Non pas, ne rêve pas, tu n’es pas Maryse Condé capable de tenir ensemble l’esclave, le colonisé déraciné, le créole perdu, le retour vers l’Afrique, le noir d’Amérique, le noir des Caraïbes, l’Afro-descendant de tous les continents, le combattant de la mémoire, celui de la cause noire, le décolonisé, l’assimilé heureux, le faux blanc, le blanc repentant, tu n’es pas tout cela, tu n’es rien du tout. Il faut être Maryse Condé pour raconter l’histoire du roi Béhanzin et de sa descendance, l’extraordinaire complexité créée par l’esclavagisme et la colonisation.
Raconte-moi l’histoire du roi Béhanzin si tu la connais
Je te préviens, je ne raconte pas aussi bien qu’elle, et puis je découvre et je n’ai jamais vécu ses contradictions dans ma chair, je veux juste les remettre au jour. Allons-y !Béhanzin était roi du Dahomey, voulait garder son pays libre et continuer à guerroyer et commercer avec les Européens. Il vendait de l’huile de palme, mais sans doute plus autant d’esclaves que ses ancêtres puisque l’esclavage était officiellement aboli. Lorsqu’il se rendit aux Français en 1892 (c’est un Franco-sénégalais [un afro-descendant] qui reçut sa reddition), ils l’exilèrent en Martinique avec quatre de ses épouses, un de ses fils, trois de ses filles et un traducteur. La population ne l’accueillit pas bien ou plutôt comme un bête curieuse encore entourée d’esclaves. Il ne se plut pas en Martinique dont il ne parlait pas la langue, dont le climat ne lui convenait pas et où la Pelée l’effrayait. Son fils commença au contraire de brillantes études chez les frères de Ploërmel. Demandant sans cesse de retourner au pays, la France ne répondit pas à ses demandes et l’exila en Algérie, à Blida où il mourut en 1906, le 10 décembre 1906. Au Dahomey, devenu Bénin, on honore sa mémoire. Il symbolise la résistance face au colon et le refus de laisser sa patrie aux mains des étrangers. « Le requin se rend, mais les fils du requin ne trahiront pas. » Aurait-il déclaré.

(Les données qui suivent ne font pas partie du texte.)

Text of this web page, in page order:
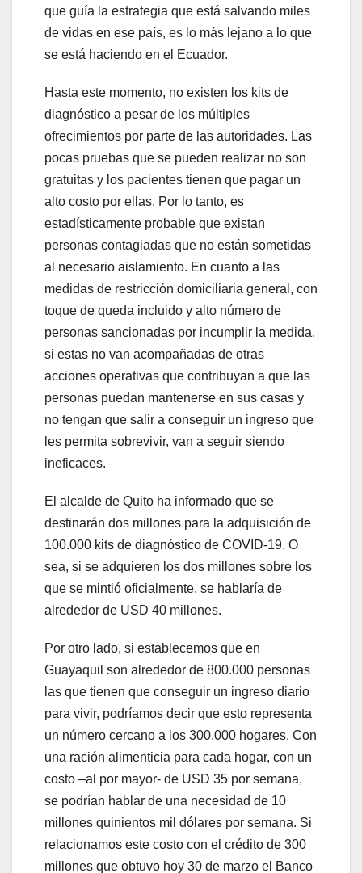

Et son fils Ouanilo, qu’est-il devenu ?
Ouanilo qui n’avait que 7 ans lorsqu’il accompagna son père en exil est surnommé le prince courageux. Il sollicité d’abord son entrée à Saint-Cyr ce que les autorités refusèrent, puis devint avocat et enfin chef du contentieux des chemins de fer du midi. Il s’enrôla lors de la Première Guerre mondiale, épousa une Française d’une grande famille bordelaise, fille du consul d’Argentine à Bordeaux et obtint en 1928 de la France qu’elle renvoie les cendres de son père à Abomey. Il mourut à Dakar sur le chemin du retour en France.Sa femme obtint le retour de ses restes à Bordeaux. 78 ans plus tard, en 2006, la France accepta son retour au Bénin sur la terre de ses ancêtres.
Une histoire qui dure !
Une histoire qui dure où les haines et les peurs sont tenaces; une histoire violente où la violence est à chaque pas. « Bec en Zinc – Béhanzin » avait fait disparaître son frère pour accéder au trône, pratiquait l’esclavage, les sacrifices humains, commerçait les armes avec les puissances coloniales concurrente de la France, adorait les vins français qui remplissaient sa cave comme les cranes humains décoraient son palais. Tirailleurs sénégalais et Légion étrangère contre amazones. Prises de guerre et terreurs persistantes : le trône du roi Béhanzin fait partie des collections du musée du quai Branly, sa statue trône à Abomey. Il faut le talent de Maryse Condé et de ses derniers rois-mages pour raconter cette histoire sans prendre parti. L’histoire du roi Béhanzin n’a pas fini de diviser.